Correlations in sagittal position of femoral componenet of knee arthroplasty and postoperative patellofemoral pain and joint function

Hongyi Li, Lang Yang, Guohong Wen, Hong Guan, Jiangying Ru, Xiangjiang Wang()   

  1. Department of Orthopaedic, Qingyuan People's Hospital, the Sixth Affiliated Hospital of Guangzhou Medical University, Qingyuan 511518, China
  • Received:2022-06-04 Online:2023-08-01 Published:2023-08-24
  • Contact: Xiangjiang Wang

Abstract:

Objective

To retrospectively analyse the correlations between sagittal position of the femoral prothesis and patellofemoral pain as well as joint function after total knee arthroplasty(TKA).

Methods

A total of 99 patients with end-stage knee osteoarthritis who failed to respond to conservative treatment and underwent total knee arthroplasty in the Sixth Affiliated Hospital of Guangzhou Medical University were enrolled. Patients with infectious, inflammatory arthritis and spinal, hip or ankle joint lesions were excluded, and the follow-up time was one year after surgery. In this study, patient-reported outcome measures (PROMs) included Knee Society score (KSS), the Western Ontario and McMaster (WOMAC), forgotten knee score (FKS)and patient satisfaction scores, clinician-reported outcome measures (CROMs), including range of motion (ROM), anterior condylar offset (ACO) and the angle between the flange of the femoral component (FC) and the distal femur anterior cortex line (α angle). According to the α angle, the patients were divided into two groups, the FC flexion group (α angle>0°) and the FC extension group (α angle<0°).

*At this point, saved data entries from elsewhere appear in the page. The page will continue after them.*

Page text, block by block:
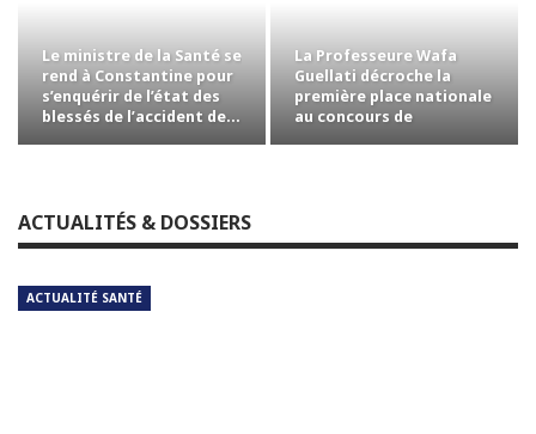
Le ministre de la Santé se
rend à Constantine pour
s’enquérir de l’état des
blessés de l’accident de…
La Professeure Wafa
Guellati décroche la
première place nationale
au concours de
ACTUALITÉS & DOSSIERS
ACTUALITÉ SANTÉ
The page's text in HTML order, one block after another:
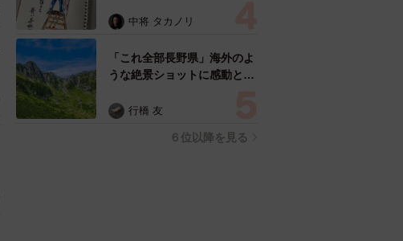
い！」→スケッチブックを見
すよ…」
中将 タカノリ
「これ全部長野県」海外のよ
うな絶景ショットに感動と反
ったんだって気づいた」
行橋 友
６位以降を見る
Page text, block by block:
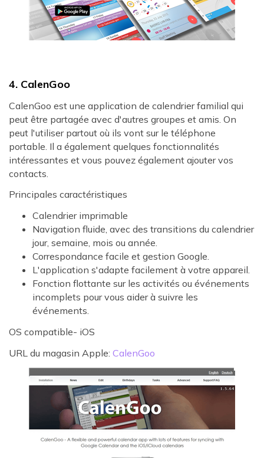
4. CalenGoo
CalenGoo est une application de calendrier familial qui
peut être partagée avec d'autres groupes et amis. On
peut l'utiliser partout où ils vont sur le téléphone
portable. Il a également quelques fonctionnalités
intéressantes et vous pouvez également ajouter vos
contacts.
Principales caractéristiques
Calendrier imprimable
Navigation fluide, avec des transitions du calendrier
jour, semaine, mois ou année.
Correspondance facile et gestion Google.
L'application s'adapte facilement à votre appareil.
Fonction flottante sur les activités ou événements
incomplets pour vous aider à suivre les
événements.
OS compatible- iOS
URL du magasin Apple: CalenGoo
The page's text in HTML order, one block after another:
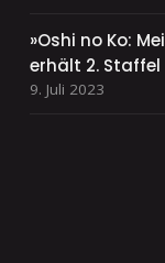
»Oshi no Ko:
erhält 2. Staffel
9. Juli 2023
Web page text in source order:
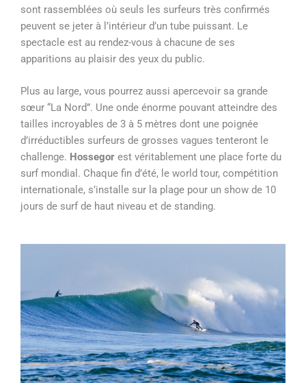
sont rassemblées où seuls les surfeurs très confirmés
peuvent se jeter à l’intérieur d’un tube puissant. Le
spectacle est au rendez-vous à chacune de ses
apparitions au plaisir des yeux du public.
Plus au large, vous pourrez aussi apercevoir sa grande
sœur “La Nord”. Une onde énorme pouvant atteindre des
tailles incroyables de 3 à 5 mètres dont une poignée
d’irréductibles surfeurs de grosses vagues tenteront le
challenge. Hossegor est véritablement une place forte du
surf mondial. Chaque fin d’été, le world tour, compétition
internationale, s’installe sur la plage pour un show de 10
jours de surf de haut niveau et de standing.
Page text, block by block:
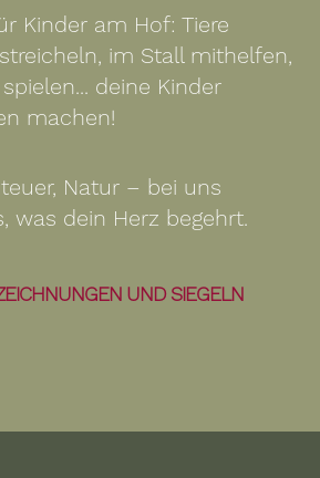
Kinder am Hof: Tiere
im Stall mithelfen,
deine Kinder
machen!
Natur – bei uns
was dein Herz begehrt.
UND SIEGELN
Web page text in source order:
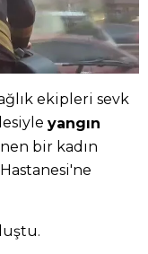
ekipleri sevk
yangın
bir kadın
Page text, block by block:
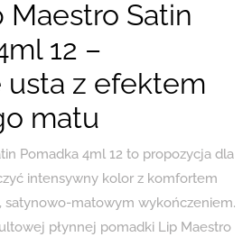
Maestro Satin
12 –
usta z efektem
matu
Pomadka 4ml 12 to propozycja dla
intensywny kolor z komfortem
satynowo-matowym wykończeniem.
płynnej pomadki Lip Maestro
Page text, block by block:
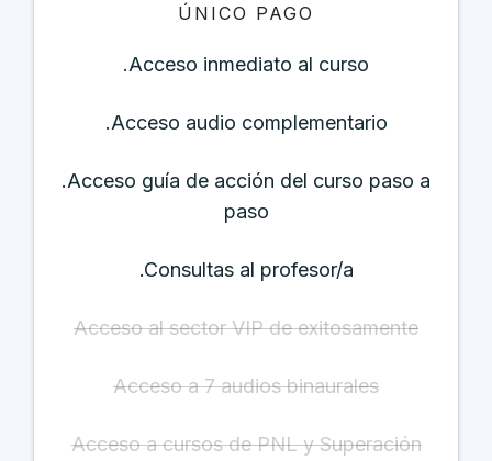
ÚNICO PAGO
.Acceso inmediato al curso
.Acceso audio complementario
.Acceso guía de acción del curso paso a
paso
.Consultas al profesor/a
Acceso al sector VIP de exitosamente
Acceso a 7 audios binaurales
Acceso a cursos de PNL y Superación
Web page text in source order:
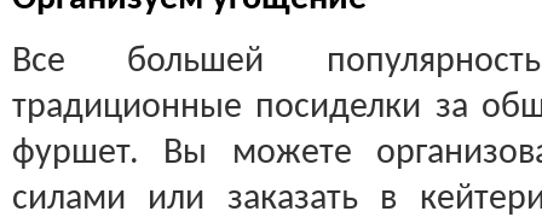
Все большей
традиционные посиделки за
фуршет. Вы можете
силами или заказать в
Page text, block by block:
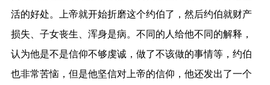
活的好处。上帝就开始折磨这个约伯了，然后约伯就财产
损失、子女丧生、浑身是病。不同的人给他不同的解释，
认为他是不是信仰不够虔诚，做了不该做的事情等，约伯
也非常苦恼，但是他坚信对上帝的信仰，他还发出了一个
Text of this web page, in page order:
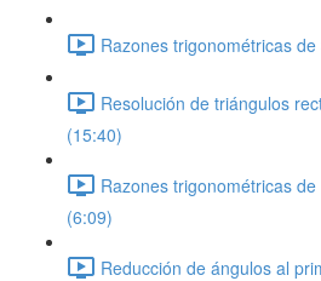
Razones trigonométricas de
Resolución de triángulos
(15:40)
Razones trigonométricas
(6:09)
Reducción de ángulos al
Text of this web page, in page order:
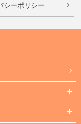
シーポリシー
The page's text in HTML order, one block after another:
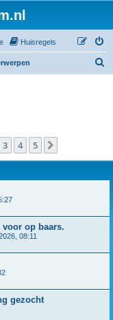
Huisregels
3 4 5
voor op baars.
08:11
gezocht
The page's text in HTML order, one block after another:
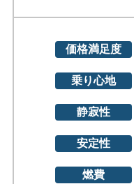
価格満足度
乗り心地
静寂性
安定性
燃費
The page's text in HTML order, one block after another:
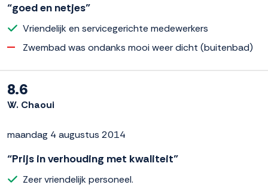
“goed en netjes”
Vriendelijk en servicegerichte medewerkers
Zwembad was ondanks mooi weer dicht (buitenbad)
8.6
W. Chaoui
maandag 4 augustus 2014
“Prijs in verhouding met kwaliteit”
Zeer vriendelijk personeel.
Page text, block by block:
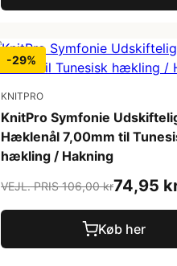
-29%
KNITPRO
KnitPro Symfonie
Hæklenål 7,00mm til
hækling / Hakning
VEJL. PRIS 106,00 kr74,95
Køb her
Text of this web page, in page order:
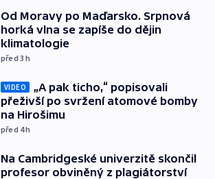
Od Moravy po Maďarsko. Srpnová
horká vlna se zapíše do dějin
klimatologie
před 3h
VIDEO
„A pak ticho,“ popisovali
přeživší po svržení atomové bomby
na Hirošimu
před 4h
Na Cambridgeské univerzitě skončil
profesor obviněný z plagiátorství

The correlations between PROMs and CROMS were analyzed by t test and secondary regression.

Results

Postoperative PROMs in the FC flexion group were better than those in the FC extension group (KSS joint score t=2.764, functional score t=2.215, FKS t=4.012, satisfaction scores t=2.492, P<0.05), while the incidence of postoperative anterior knee pain in the FC flexion group (10.0%) was significantly lower than that in the FC extension group (28.6%)(χ2=5.504, P=0.019), secondary regression analysis indicated that there was a convex upward correlation between the α angle and the postoperative ACO ratio. The α angle at the vertex was 2.411°, corresponding to the ACO ratio was 20.5% (P=0.006).

Conclusion

Compared with patients with FC extension, patients with FC flexion have a lower incidence of anterior knee pain and better recovery of joint function, which may be associated with the reduction of postoperative ACO having less effect on the sagittal plane position of FC.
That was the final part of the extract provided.